Angular momentum is a vector that has direction as well as magnitude. The quantum number

ml, the orbital magnetic quantum number determines the quantized direction of the electron's

angular momentum as it moves about the nucleus. (Macroscopically, this would be like the

axis of a spinning bicycle wheel that could be oriented only in specific directions.) The term

9

magnetic is used to describe ml because an electron with an angular momentum, like a bunch

of electrons circulating in a coil, acts just like a tiny bar magnet.

The fourth and final quantum number ms the spin magnetic quantum number is a description

of an atomic electron's spin. Regardless of what other quantum numbers a given electron has,

it either spins in one particular direction or in the opposite direction. These spin states are

denoted ms = +1/2 and ms = - 1/2. There is some question as to whether or not electrons

actually spin, because we cannot see them spinning. But that is really beside the point,

because even nonmoving electrons act like very weak bar magnets that either point "up" or

"down." This is exactly how they would behave if they were spheres of negative charge

spinning either one way or the other.

The Exclusion Principle

The electron in a hydrogen atom has a strong tendency to fall into its lowest energy state.

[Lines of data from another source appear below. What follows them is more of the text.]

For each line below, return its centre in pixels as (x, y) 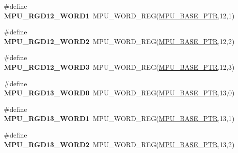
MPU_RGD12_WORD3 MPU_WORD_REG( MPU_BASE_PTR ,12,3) (119, 67)
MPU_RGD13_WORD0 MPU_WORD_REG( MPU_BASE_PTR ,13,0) (119, 93)
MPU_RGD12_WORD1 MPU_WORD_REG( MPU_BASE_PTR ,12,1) (119, 15)
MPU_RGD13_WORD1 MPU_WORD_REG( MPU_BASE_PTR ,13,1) (119, 118)
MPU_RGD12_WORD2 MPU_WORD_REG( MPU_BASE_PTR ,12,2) (119, 41)
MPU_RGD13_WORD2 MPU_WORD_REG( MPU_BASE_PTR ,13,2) (119, 144)
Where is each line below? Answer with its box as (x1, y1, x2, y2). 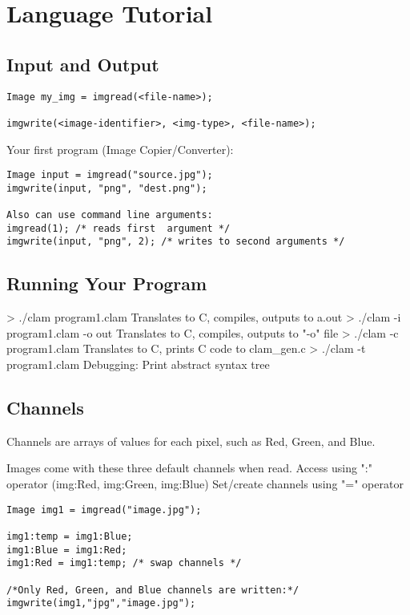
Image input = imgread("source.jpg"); (6, 169, 213, 181)
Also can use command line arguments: (6, 209, 213, 221)
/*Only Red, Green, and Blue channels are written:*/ (6, 584, 299, 596)
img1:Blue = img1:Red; (6, 544, 127, 556)
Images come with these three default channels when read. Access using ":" (6, 459, 372, 476)
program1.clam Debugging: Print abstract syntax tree (6, 356, 270, 373)
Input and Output (6, 51, 159, 76)
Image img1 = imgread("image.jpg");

So far, we have limited our discussion of atomic electrons to the single electron in a

hydrogen atom. What about all the other atoms that make up the chemical elements heavier

than hydrogen. They have more than one electron. (Uranium, in fact, has 92!) Where do

these many electrons fit? Do they all crowd into the same n = 1 probability cloud associated

with the hydrogen atom's ground state? Or do they somehow "stack up" in some sort of

organized pattern? The chemical behavior of the various elements, which is widely divergent

in most instances, suggests that electrons arrange themselves differently in the atoms

belonging to different elements.

In 1925 Wolfgang Pauli found the key to electron arrangements in multielectron atoms. His

exclusion principle says that no two electrons in the same atom can have the same set of four

quantum numbers. This means that there is a unique set of attributes for every electron in a

given atom; no two electrons in a given atom can behave in exactly the same way. So how do

the electrons arrange themselves? Just remember that each of the electrons in an undisturbed

(unexcited) atom strives always toward a state of lower energy.

Summary

Light and matter exhibit both wavelike properties and particle like properties. This behavior

is called wave-particle duality.

A particle of matter has a wavelength that increases with decreasing momentum (mass and

speed). Because the wavelength of a particle also depends on Planck's constant h, which has

an extremely small value, only particles with very small momenta exhibit measurable

wavelike properties. In the atomic realm, the wavelike properties of particles are significant.

The wavelike properties of tiny particles can be tested by subjecting them to the same

experiments that have been used to confirm the wave nature of light. Particles and photons

behave similarly when their wavelengths are the same.

It is impossible to know both the exact position and the exact momentum of a particle at the

same time. The relative uncertainty involved is large only for small particles.

Because uncertainty is so prevalent in the realm of the atom, atomic electrons are best

described as behaving like standing waves positioned around the nucleus. Each electron in an

10

atom can be completely described by a set of four quantum numbers. Furthermore, each

electron in an atom differs from all the others in the sense that no two electrons in the same

atom can have exactly the same set of four quantum numbers.